Robin Hood's Delight (Roud 3986, Child 136) is an English folk song. It is a story in the Robin Hood canon which has survived as, among other forms, a late seventeenth-century English broadside ballad, and is one of several ballads about the medieval folk hero that form part of the Child ballad collection, which is one of the most comprehensive collections of traditional English ballads.

==Synopsis==
One midsummer day, Robin Hood, Will Scarlock, and Little John are walking in the forest in search of diversion when they meet with three foresters clad in green and carrying faulchions and forest-bills, who challenge them. Robin asks who they are and they reply that they are keepers of King Henry's deer, but Robin doesn't believe them, claiming that he and his men are the keepers. He issues a counter-challenge that they take off their green coats and try a fight. They fight from eight o'clock in the morning until two in the afternoon, until all their breath is spent. Then Robin calls a truce that the foresters allow him to sound his horn. They refuse Robin permission, and so Robin asks them their names so that he might become friendly with them and convince them to come drink with him and his men instead of fighting. He assures the foresters that he will pay for the drink, and that they have already proven their valor and are therefore fit to join him and his men. The foresters agree, and they all go to Nottingham and bond over wine for three days.

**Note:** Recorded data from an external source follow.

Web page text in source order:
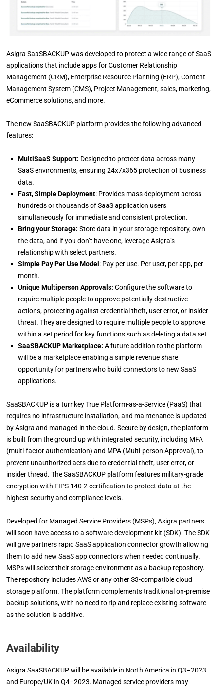
Asigra SaaSBACKUP was developed to protect a wide range of SaaS
applications that include apps for Customer Relationship
Management (CRM), Enterprise Resource Planning (ERP), Content
Management System (CMS), Project Management, sales, marketing,
eCommerce solutions, and more.
The new SaaSBACKUP platform provides the following advanced
features:
MultiSaaS Support: Designed to protect data across many
SaaS environments, ensuring 24x7x365 protection of business
data.
Fast, Simple Deployment: Provides mass deployment across
hundreds or thousands of SaaS application users
simultaneously for immediate and consistent protection.
Bring your Storage:Store data in your storage repository, own
the data, and if you don’t have one, leverage Asigra’s
relationship with select partners.
Simple Pay Per Use Model: Pay per use. Per user, per app, per
month.
Unique Multiperson Approvals: Configure the software to
require multiple people to approve potentially destructive
actions, protecting against credential theft, user error, or insider
threat. They are designed to require multiple people to approve
within a set period for key functions such as deleting a data set.
SaaSBACKUP Marketplace: A future addition to the platform
will be a marketplace enabling a simple revenue share
opportunity for partners who build connectors to new SaaS
applications.
SaaSBACKUP is a turnkey True Platform-as-a-Service (PaaS) that
requires no infrastructure installation, and maintenance is updated
by Asigra and managed in the cloud. Secure by design, the platform
is built from the ground up with integrated security, including MFA
(multi-factor authentication) and MPA (Multi-person Approval), to
prevent unauthorized acts due to credential theft, user error, or
insider thread. The SaaSBACKUP platform features military-grade
encryption with FIPS 140-2 certification to protect data at the
highest security and compliance levels.
Developed for Managed Service Providers (MSPs), Asigra partners
will soon have access to a software development kit (SDK). The SDK
will give partners rapid SaaS application connector growth allowing
them to add new SaaS app connectors when needed continually.
MSPs will select their storage environment as a backup repository.
The repository includes AWS or any other S3-compatible cloud
storage platform. The platform complements traditional on-premise
backup solutions, with no need to rip and replace existing software
as the solution is additive.
Availability
Asigra SaaSBACKUP will be available in North America in Q3–2023
and Europe/UK in Q4–2023. Managed service providers may

==Historical and cultural significance==
This ballad is part of a group of ballads about Robin Hood that in turn, like many of the popular ballads collected by Francis James Child, were in their time considered a threat to the Protestant religion. Puritan writers, like Edward Dering writing in 1572, considered such tales "'childish follye'" and "'witless devices.'"

Writing of the Robin Hood ballads after A Gest of Robyn Hode, their Victorian collector Francis Child claimed that variations on the "'Robin met with his match'" theme, such as this ballad, are "sometimes wearisome, sometimes sickening," and that "a considerable part of the Robin Hood poetry looks like char-work done for the petty press, and should be judged as such." Child had also called the Roxburghe and Pepys collections (in which some of these ballads are included) "veritable dung-hills [...], in which only after a great deal of sickening grubbing, one finds a very moderate jewel.'"

However, as folklorist and ethnomusicologist Mary Ellen Brown has pointed out, Child's denigration of the later Robin Hood ballads is evidence of an ideological view he shared with many other scholars of his time who wanted to exclude cheap printed ballads such as these from their pedigree of the oral tradition and early literature. Child and others were reluctant to include such broadsides in their collections because they thought they "regularized the text, rather than reflecting and/or participating in tradition, which fostered multiformity."

On the other hand, the broadsides are significant in themselves as showing, as English jurist and legal scholar John Selden (1584–1654) puts it, "'how the wind sits. As take a straw and throw it up in the air; you shall see by that which way the wind is, which you shall not do by casting up a stone. More solid things do not show the complexion of the times so well as ballads and libels.'" Even though the broadsides are cultural ephemera, unlike weightier tomes, they are important because they are markers of contemporary "current events and popular trends."

It has been speculated that in his time Robin Hood represented a figure of peasant revolt, but the English medieval historian J. C. Holt has argued that the tales developed among the gentry, that he is a yeoman rather than a peasant, and that the tales do not mention peasants' complaints, such as oppressive taxes. Moreover, he does not seem to rebel against societal standards but to uphold them by being munificent, devout, and affable. Other scholars have seen the literature around Robin Hood as reflecting the interests of the common people against feudalism. The latter interpretation supports Selden's view that popular ballads provide a valuable window onto the thoughts and feelings of the common people on topical matters: for the peasantry, Robin Hood may have been a redemptive figure.

==Archival holdings==
The English Broadside Ballad Archive at the University of California, Santa Barbara holds two seventeenth-century broadside ballad versions of this tale: one in the Pepys collection at Magdalene College at the University of Cambridge (2.112), and another in the Crawford collection at the National Library of Scotland (1162).